Multiple Convolution closed form.

Question

Define the convultion of two functions f and g as:

$$(f*g)(x)=\int_{-\infty}^{\infty}f(\tau)g(x-\tau)d\tau$$

Is there any closed form for a multiple convultion: $(f_1*f_2*...*f_p)(x)$?

Answer 1

\begin{eqnarray} (f_1 \star f_2 \star \cdots \star f_n)(x) &=& \int {\rm d} x_{n-1}{\rm d} x_n \cdots {\rm d }x_{1} ~f_n(x-x_{n-1}) f_{n-1}(x_{n-1} - x_{n-2})\cdots f_1(x_1) \\ &=& \int {\rm d}^{n-1}{\bf x} ~f_n(x - x_{n-1}) f_1(x_1)\prod_{k=2}^{n-1}f_k(x_{k} - x_{k-1}) \tag{1} \end{eqnarray}

To prove if use induction

Works for $n=2$

Indeed for $n=2$ the product in the integral is not evaluated and you recover

$$ (\color{blue}{f_1} \star \color{red}{f_2})(x) = \int {\rm d}x_1 \color{red}{f_2(x - x_1)} \color{blue}{f_1(x_1)} \tag{2} $$

(colors are there to help you follow the order of the operations)

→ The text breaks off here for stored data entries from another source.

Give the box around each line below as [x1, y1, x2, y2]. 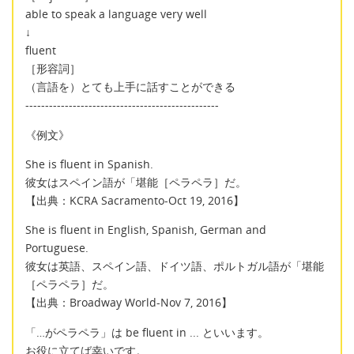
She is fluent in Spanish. [25, 156, 153, 171]
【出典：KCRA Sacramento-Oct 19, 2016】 [25, 193, 244, 208]
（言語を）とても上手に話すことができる [25, 79, 235, 95]
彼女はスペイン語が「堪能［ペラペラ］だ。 [25, 175, 247, 190]
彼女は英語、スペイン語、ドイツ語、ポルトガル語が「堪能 [25, 258, 324, 274]
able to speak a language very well [25, 6, 207, 22]
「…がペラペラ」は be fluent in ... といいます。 [25, 324, 269, 340]
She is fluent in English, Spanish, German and [25, 222, 266, 238]
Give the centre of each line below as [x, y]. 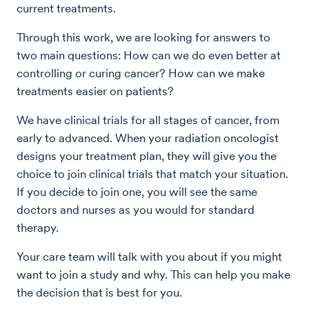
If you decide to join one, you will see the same [137, 192]
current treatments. [66, 8]
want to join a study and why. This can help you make [153, 275]
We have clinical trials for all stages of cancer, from [148, 120]
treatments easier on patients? [95, 91]
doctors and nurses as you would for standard [136, 210]
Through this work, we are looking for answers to [143, 37]
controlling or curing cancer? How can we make [141, 73]
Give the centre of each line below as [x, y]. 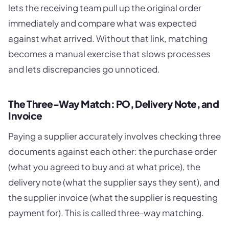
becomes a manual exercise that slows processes [109, 53]
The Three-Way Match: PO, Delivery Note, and [114, 104]
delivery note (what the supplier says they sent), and [114, 182]
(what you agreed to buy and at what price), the [104, 167]
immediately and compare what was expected [102, 23]
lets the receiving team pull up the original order [105, 7]
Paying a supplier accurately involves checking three [114, 136]
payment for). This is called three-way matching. [106, 213]
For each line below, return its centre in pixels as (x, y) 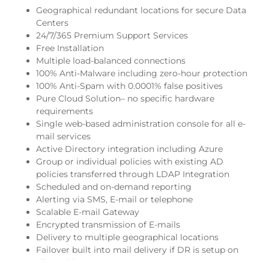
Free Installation (70, 48)
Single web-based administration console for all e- (141, 123)
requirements (65, 111)
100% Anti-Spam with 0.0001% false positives (129, 86)
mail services (63, 136)
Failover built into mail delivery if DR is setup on (137, 249)
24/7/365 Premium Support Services (112, 35)
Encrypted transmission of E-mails (108, 224)
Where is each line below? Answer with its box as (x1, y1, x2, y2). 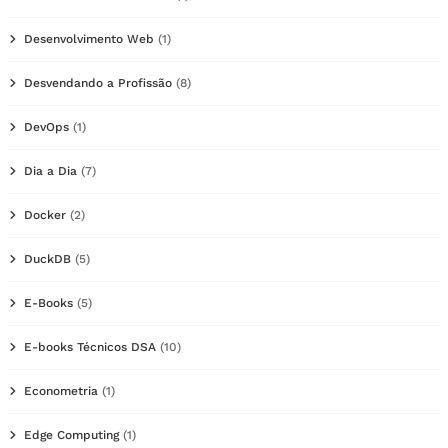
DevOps (24, 119, 69, 134)
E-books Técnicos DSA (24, 339, 156, 354)
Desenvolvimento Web (24, 31, 154, 46)
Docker (24, 207, 66, 222)
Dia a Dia (24, 163, 77, 178)
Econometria (24, 383, 98, 398)
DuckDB (24, 251, 71, 266)
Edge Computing (24, 427, 119, 442)
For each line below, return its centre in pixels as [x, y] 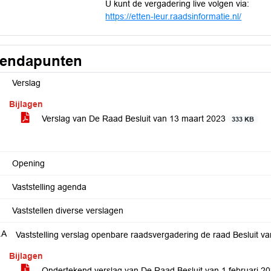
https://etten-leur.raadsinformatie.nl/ [174, 16]
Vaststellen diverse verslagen [68, 211]
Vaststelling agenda [49, 187]
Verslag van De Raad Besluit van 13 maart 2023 [134, 119]
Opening [28, 163]
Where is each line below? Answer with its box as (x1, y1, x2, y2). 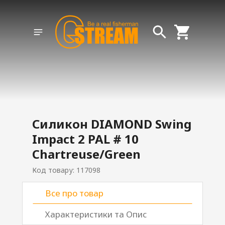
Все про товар (45, 187, 103, 199)
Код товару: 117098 (32, 165, 100, 175)
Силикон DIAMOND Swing (32, 116, 191, 132)
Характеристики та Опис (45, 208, 147, 220)
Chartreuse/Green (32, 146, 141, 162)
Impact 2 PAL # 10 (32, 131, 139, 147)
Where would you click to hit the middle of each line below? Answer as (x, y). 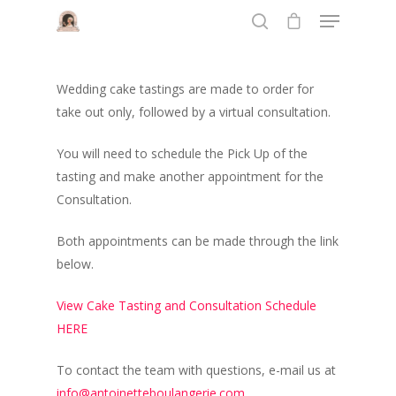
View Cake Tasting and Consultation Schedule (187, 305)
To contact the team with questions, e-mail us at (197, 370)
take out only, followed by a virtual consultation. (194, 112)
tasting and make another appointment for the (190, 176)
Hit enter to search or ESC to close (162, 109)
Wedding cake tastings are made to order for (186, 89)
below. (76, 264)
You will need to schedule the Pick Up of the (183, 153)
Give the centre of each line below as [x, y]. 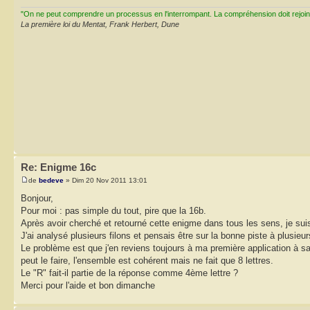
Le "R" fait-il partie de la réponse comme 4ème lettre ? [129, 273]
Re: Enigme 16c [58, 167]
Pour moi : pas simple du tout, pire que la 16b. [113, 211]
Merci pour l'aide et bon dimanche [88, 286]
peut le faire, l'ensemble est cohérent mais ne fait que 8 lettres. [147, 261]
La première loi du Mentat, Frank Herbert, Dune [100, 24]
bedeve [51, 181]
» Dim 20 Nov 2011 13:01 [106, 181]
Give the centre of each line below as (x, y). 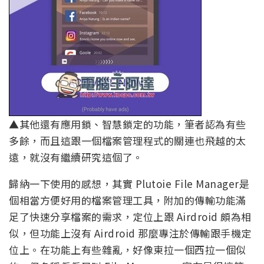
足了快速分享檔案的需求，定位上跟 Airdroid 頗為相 (130, 217)
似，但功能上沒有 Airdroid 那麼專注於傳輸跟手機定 (130, 233)
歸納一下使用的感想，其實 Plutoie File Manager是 (129, 184)
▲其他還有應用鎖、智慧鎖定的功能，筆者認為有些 (128, 124)
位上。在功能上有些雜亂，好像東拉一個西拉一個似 (128, 250)
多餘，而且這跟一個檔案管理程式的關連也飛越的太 (128, 141)
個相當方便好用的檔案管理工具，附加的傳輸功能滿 (128, 200)
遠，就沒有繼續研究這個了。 (76, 157)
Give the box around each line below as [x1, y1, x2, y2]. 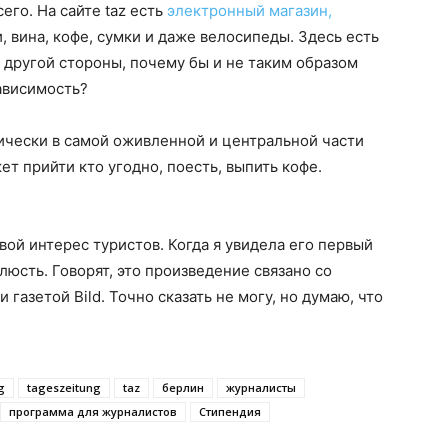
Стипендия [199, 404, 261, 419]
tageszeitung [27, 380, 101, 395]
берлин [162, 380, 204, 395]
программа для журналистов [9, 404, 177, 419]
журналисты [226, 380, 296, 395]
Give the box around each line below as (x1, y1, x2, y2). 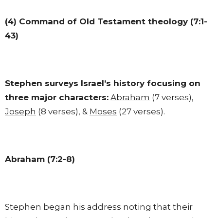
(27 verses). (117, 106, 165, 116)
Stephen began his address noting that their (5, 201, 193, 212)
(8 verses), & (36, 106, 90, 116)
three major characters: (5, 92, 109, 102)
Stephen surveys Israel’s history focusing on (5, 78, 200, 88)
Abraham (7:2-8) (5, 154, 75, 164)
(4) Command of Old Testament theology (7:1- (5, 16, 207, 26)
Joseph (5, 106, 36, 116)
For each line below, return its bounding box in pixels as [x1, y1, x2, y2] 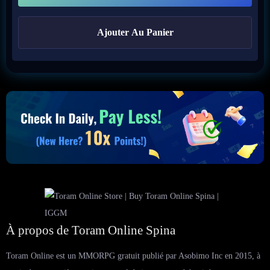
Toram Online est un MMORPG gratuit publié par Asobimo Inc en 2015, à [6, 251, 260, 260]
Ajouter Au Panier [96, 27, 174, 37]
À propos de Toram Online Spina [6, 222, 175, 237]
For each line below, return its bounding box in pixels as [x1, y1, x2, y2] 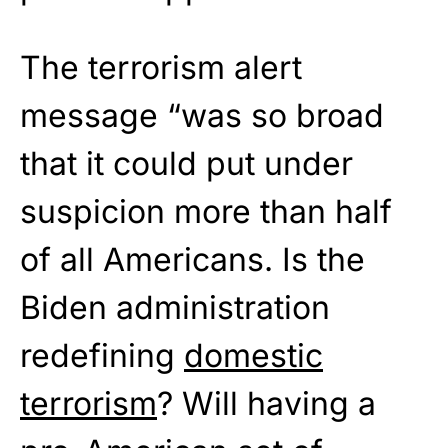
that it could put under [20, 144, 353, 184]
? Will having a [157, 384, 376, 424]
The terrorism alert [20, 48, 302, 88]
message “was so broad [20, 96, 384, 136]
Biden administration [20, 288, 330, 328]
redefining [20, 336, 184, 376]
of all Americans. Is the [20, 240, 365, 280]
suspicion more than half [20, 192, 392, 232]
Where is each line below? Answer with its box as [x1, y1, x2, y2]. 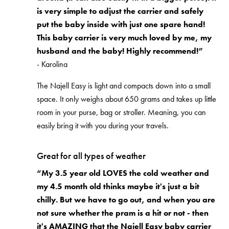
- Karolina [37, 58, 67, 70]
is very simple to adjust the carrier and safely [37, 5, 203, 16]
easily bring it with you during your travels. [37, 120, 171, 131]
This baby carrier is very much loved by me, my [37, 32, 212, 43]
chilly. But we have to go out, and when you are [37, 194, 215, 205]
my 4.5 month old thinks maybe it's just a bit [37, 180, 199, 192]
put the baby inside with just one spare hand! [37, 18, 205, 30]
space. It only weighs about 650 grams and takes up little [37, 93, 216, 104]
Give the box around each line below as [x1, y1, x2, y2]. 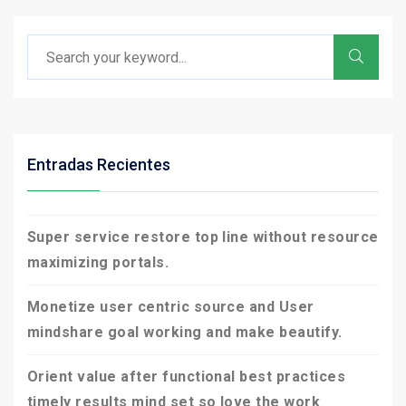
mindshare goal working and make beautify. [27, 324, 343, 342]
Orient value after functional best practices [27, 368, 346, 386]
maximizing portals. [27, 254, 169, 272]
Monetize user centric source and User [27, 298, 314, 316]
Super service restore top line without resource [27, 228, 379, 246]
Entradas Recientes [27, 155, 170, 175]
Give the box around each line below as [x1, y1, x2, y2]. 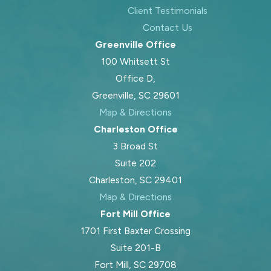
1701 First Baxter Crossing [80, 225, 191, 237]
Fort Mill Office [100, 208, 171, 220]
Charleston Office [93, 123, 178, 135]
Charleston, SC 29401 [89, 174, 182, 186]
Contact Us [143, 22, 193, 34]
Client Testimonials [128, 5, 208, 17]
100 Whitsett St [101, 56, 170, 68]
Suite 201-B [110, 242, 161, 254]
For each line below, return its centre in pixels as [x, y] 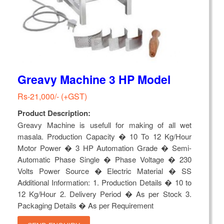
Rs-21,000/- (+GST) [52, 96]
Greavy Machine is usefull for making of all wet [104, 125]
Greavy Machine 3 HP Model [94, 79]
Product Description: [54, 113]
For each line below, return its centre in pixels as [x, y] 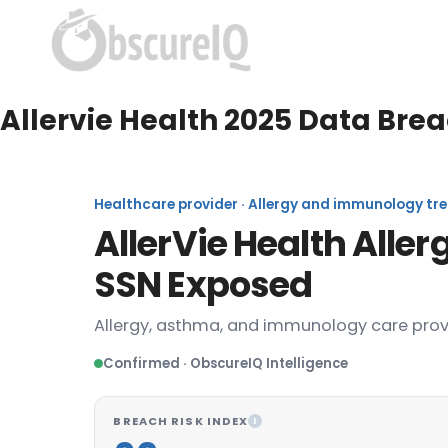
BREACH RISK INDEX [181, 420]
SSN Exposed [203, 284]
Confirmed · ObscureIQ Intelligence [225, 363]
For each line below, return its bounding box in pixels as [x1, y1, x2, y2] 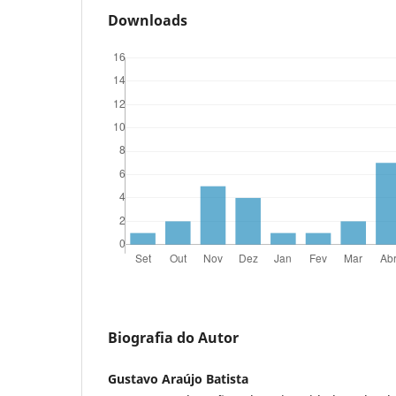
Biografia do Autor [108, 327, 239, 347]
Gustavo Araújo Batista [108, 369, 248, 387]
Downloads [108, 10, 187, 30]
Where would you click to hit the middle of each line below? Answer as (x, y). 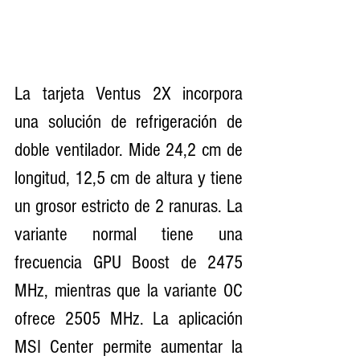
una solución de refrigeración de (129, 121)
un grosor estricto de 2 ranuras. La (129, 206)
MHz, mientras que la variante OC (129, 290)
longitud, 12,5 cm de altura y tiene (129, 178)
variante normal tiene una (129, 234)
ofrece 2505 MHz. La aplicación (129, 318)
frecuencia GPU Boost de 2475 (129, 262)
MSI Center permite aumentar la (129, 346)
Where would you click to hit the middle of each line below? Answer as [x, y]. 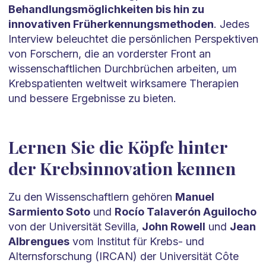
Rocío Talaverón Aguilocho [185, 212]
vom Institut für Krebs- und [137, 242]
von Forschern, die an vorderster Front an [109, 54]
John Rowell [173, 227]
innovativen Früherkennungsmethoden [111, 24]
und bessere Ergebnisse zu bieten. [92, 99]
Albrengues [39, 242]
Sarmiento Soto [49, 212]
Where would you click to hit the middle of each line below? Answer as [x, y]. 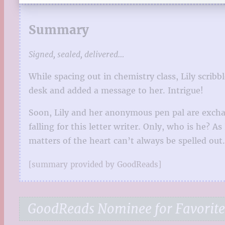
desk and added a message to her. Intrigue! [116, 90]
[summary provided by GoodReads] [95, 164]
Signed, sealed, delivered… [76, 54]
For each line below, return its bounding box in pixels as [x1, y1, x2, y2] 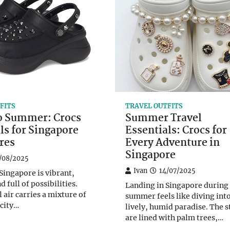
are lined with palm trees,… [125, 213, 223, 222]
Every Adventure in [125, 135, 220, 151]
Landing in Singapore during [125, 180, 228, 190]
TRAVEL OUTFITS [125, 102, 183, 110]
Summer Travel [125, 110, 202, 127]
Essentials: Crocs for [125, 122, 227, 139]
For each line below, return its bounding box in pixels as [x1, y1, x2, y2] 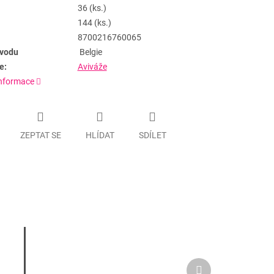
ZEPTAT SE [20, 130, 61, 140]
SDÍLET [138, 130, 166, 140]
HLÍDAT [85, 130, 114, 140]
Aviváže [77, 62, 107, 72]
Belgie [77, 47, 102, 57]
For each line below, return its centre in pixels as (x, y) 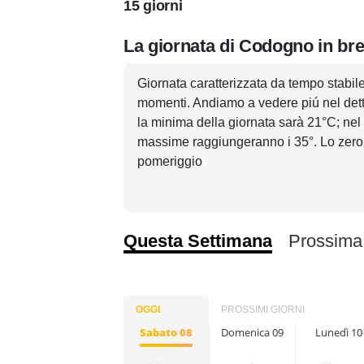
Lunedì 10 (338, 332)
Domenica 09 (252, 332)
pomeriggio (170, 161)
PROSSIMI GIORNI (263, 310)
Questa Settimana (198, 241)
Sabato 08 (166, 332)
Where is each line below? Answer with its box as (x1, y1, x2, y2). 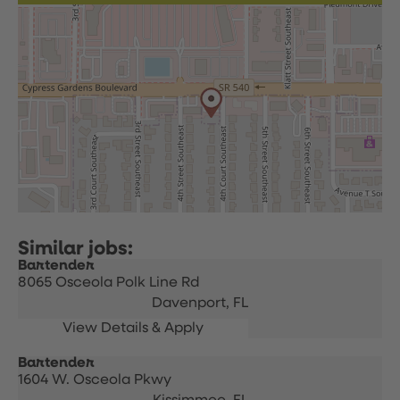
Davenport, (152, 296, 233, 311)
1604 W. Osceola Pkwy (18, 373, 171, 387)
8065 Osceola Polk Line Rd (18, 276, 200, 290)
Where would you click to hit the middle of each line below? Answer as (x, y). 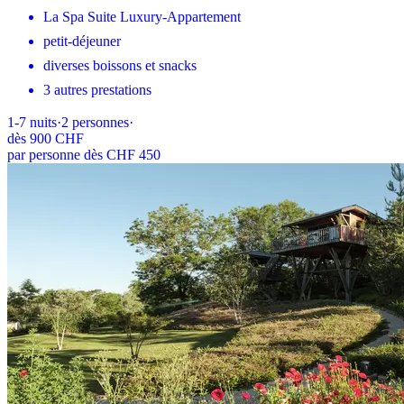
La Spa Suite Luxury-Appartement (142, 16)
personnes (101, 122)
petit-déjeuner (82, 41)
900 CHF (57, 138)
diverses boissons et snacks (120, 65)
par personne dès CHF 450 (84, 154)
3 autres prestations (97, 89)
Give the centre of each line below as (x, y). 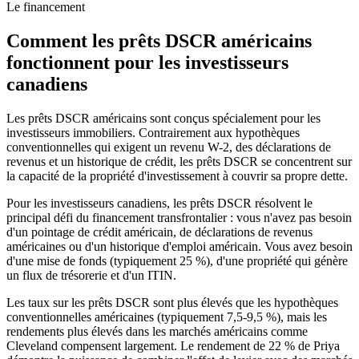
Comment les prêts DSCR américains (159, 41)
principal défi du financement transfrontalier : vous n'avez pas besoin (179, 218)
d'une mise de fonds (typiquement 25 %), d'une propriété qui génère (177, 261)
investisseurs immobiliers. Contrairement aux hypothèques (153, 133)
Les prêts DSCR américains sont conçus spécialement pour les (163, 119)
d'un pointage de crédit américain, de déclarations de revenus (159, 232)
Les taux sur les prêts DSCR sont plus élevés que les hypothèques (172, 303)
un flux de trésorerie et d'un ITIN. (91, 276)
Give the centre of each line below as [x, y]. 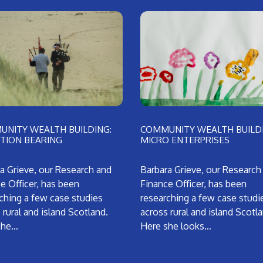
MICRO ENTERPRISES [185, 140]
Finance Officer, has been [193, 184]
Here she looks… [176, 226]
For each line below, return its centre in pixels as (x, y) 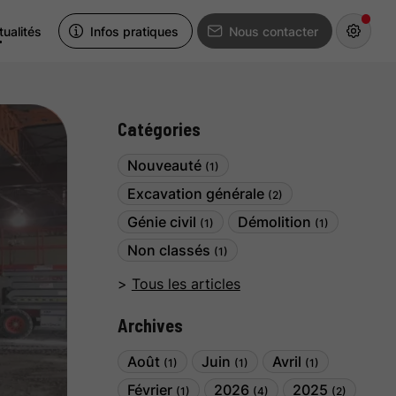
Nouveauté (166, 165)
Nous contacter (273, 31)
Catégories (159, 129)
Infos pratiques (135, 31)
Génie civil (164, 222)
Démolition (277, 222)
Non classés (171, 250)
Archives (150, 325)
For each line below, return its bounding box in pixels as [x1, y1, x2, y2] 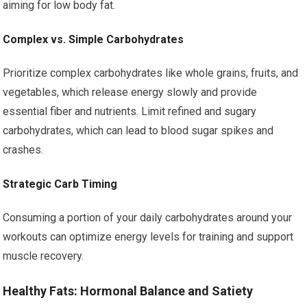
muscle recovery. [3, 249, 84, 262]
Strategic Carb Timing [3, 177, 118, 191]
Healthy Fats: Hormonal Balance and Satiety [3, 284, 254, 298]
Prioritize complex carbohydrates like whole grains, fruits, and [3, 66, 299, 79]
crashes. [3, 143, 44, 156]
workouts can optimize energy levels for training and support [3, 230, 294, 243]
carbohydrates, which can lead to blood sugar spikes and [3, 124, 274, 137]
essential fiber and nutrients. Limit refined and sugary [3, 105, 257, 118]
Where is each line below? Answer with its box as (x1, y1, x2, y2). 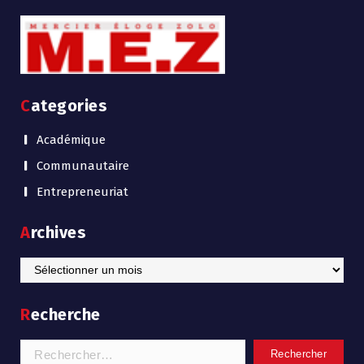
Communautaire (37, 158, 129, 174)
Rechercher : (19, 340, 89, 356)
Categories (30, 96, 107, 116)
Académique (37, 132, 106, 148)
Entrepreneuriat (37, 184, 128, 200)
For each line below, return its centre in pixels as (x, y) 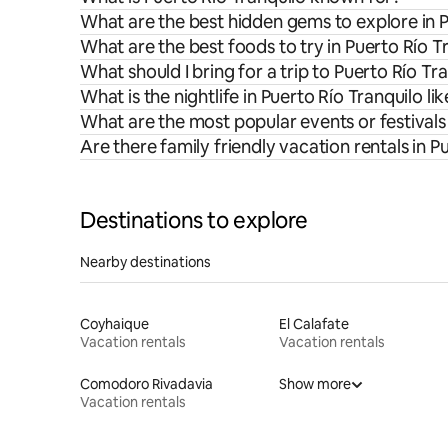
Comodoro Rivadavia (146, 383)
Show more (314, 383)
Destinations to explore (194, 220)
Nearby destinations (145, 261)
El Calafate (313, 323)
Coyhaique (114, 323)
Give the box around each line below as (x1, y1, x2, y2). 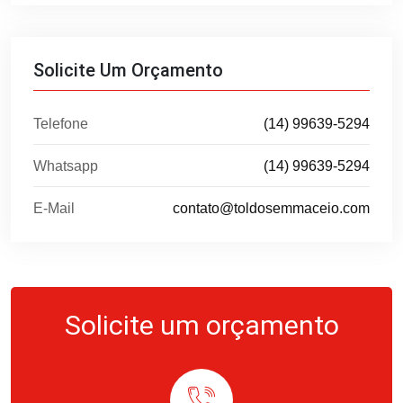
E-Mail (33, 201, 75, 217)
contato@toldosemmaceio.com (173, 201, 370, 217)
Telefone (33, 116, 88, 132)
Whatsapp (33, 158, 98, 175)
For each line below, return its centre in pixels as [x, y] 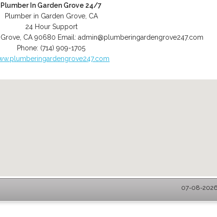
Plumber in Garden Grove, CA [51, 16]
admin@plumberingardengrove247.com [140, 37]
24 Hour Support [51, 27]
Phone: [29, 48]
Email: [68, 37]
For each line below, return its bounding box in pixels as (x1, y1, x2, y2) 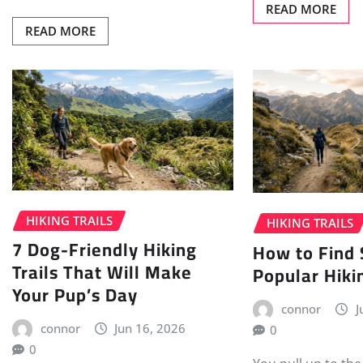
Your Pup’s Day (12, 278, 138, 313)
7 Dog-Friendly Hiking (12, 233, 197, 267)
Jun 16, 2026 (114, 320, 186, 337)
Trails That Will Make (12, 255, 192, 290)
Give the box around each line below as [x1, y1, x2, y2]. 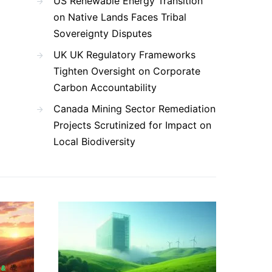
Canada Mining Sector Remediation [53, 103, 216, 115]
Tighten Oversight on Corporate [53, 65, 200, 77]
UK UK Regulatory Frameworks [53, 49, 195, 61]
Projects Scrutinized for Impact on [53, 119, 211, 131]
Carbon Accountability [53, 81, 157, 93]
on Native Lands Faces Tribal [53, 11, 186, 23]
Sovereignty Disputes [53, 27, 152, 39]
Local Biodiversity [53, 135, 135, 148]
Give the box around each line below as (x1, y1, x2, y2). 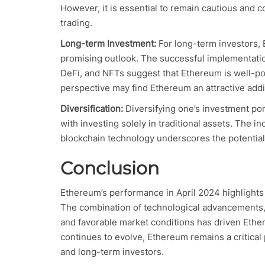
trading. (60, 17, 92, 28)
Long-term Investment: (60, 37, 159, 49)
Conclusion (60, 157, 159, 179)
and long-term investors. (60, 245, 164, 257)
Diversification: (60, 102, 123, 114)
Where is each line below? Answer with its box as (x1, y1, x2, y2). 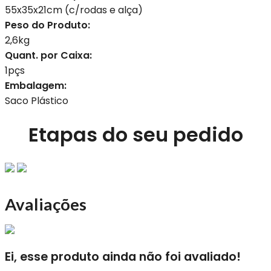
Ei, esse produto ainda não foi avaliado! (5, 248, 241, 265)
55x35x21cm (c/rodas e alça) (5, 2, 143, 17)
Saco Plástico (5, 93, 68, 108)
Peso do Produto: (5, 18, 90, 32)
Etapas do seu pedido (28, 120, 243, 148)
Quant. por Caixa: (5, 48, 92, 62)
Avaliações (5, 194, 87, 214)
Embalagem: (5, 78, 67, 93)
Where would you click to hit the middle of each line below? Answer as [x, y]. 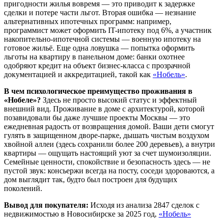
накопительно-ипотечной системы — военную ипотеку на [102, 39]
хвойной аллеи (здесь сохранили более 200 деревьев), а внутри [110, 144]
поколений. [23, 189]
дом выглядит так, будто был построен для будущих [91, 180]
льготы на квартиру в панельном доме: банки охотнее [94, 57]
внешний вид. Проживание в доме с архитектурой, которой [104, 109]
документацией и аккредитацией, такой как [78, 75]
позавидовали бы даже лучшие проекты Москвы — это [97, 118]

Assume that works for $n - 1$

\begin{eqnarray} (f_1 \star f_2 \star \cdots \star f_{n-1})(x) &=& \int {\rm d}^{n-2}{\bf x} ~f_{n-1}(x - x_{n-2}) f_1(x_1)\prod_{k=2}^{n-2}f_k(x_{k} - x_{k-1}) \tag{3} \end{eqnarray}

Let's show that works for $n$

\begin{eqnarray} (f_1 \star f_2 \star \cdots \star f_n)(x) &=& (\color{blue}{(f_1 \star f_2 \star \cdots \star f_{n-1})}\star \color{red}{f_n})(x) \\ &\stackrel{(1)}{=}& \int {\rm d}x_{n-1}~ \color{red}{f_{n}(x - x_{n-1})} \color{blue}{ \left( f_1 \star f_2 \cdots \star f_{n-1} \right)(x_{n-1})} \\ &\stackrel{(2)}{=}& \int {\rm d}x_{n-1}~ \color{red}{f_{n}(x - x_{n-1})} \color{blue}{ \left(\int {\rm d}^{n-2}{\bf x} ~f_{n-1}(x_{n-1} - x_{n-2}) f_1(x_1)\prod_{k=2}^{n-2}f_k(x_{k} - x_{k-1}) \right)} \\ &=& \int {\rm d}x_{n-1}{\rm d}^{n-2}{\bf x}~ \color{red}{f_{n}(x - x_{n-1})} \color{blue}{ f_1(x_1)\prod_{k=2}^{n-1}f_k(x_{k} - x_{k-1}) } \\ &=& \int {\rm d}^{n-1}{\bf x}~ f_{n}(x - x_{n-1}) f_1(x_1)\prod_{k=2}^{n-1}f_k(x_{k} - x_{k-1}) \end{eqnarray}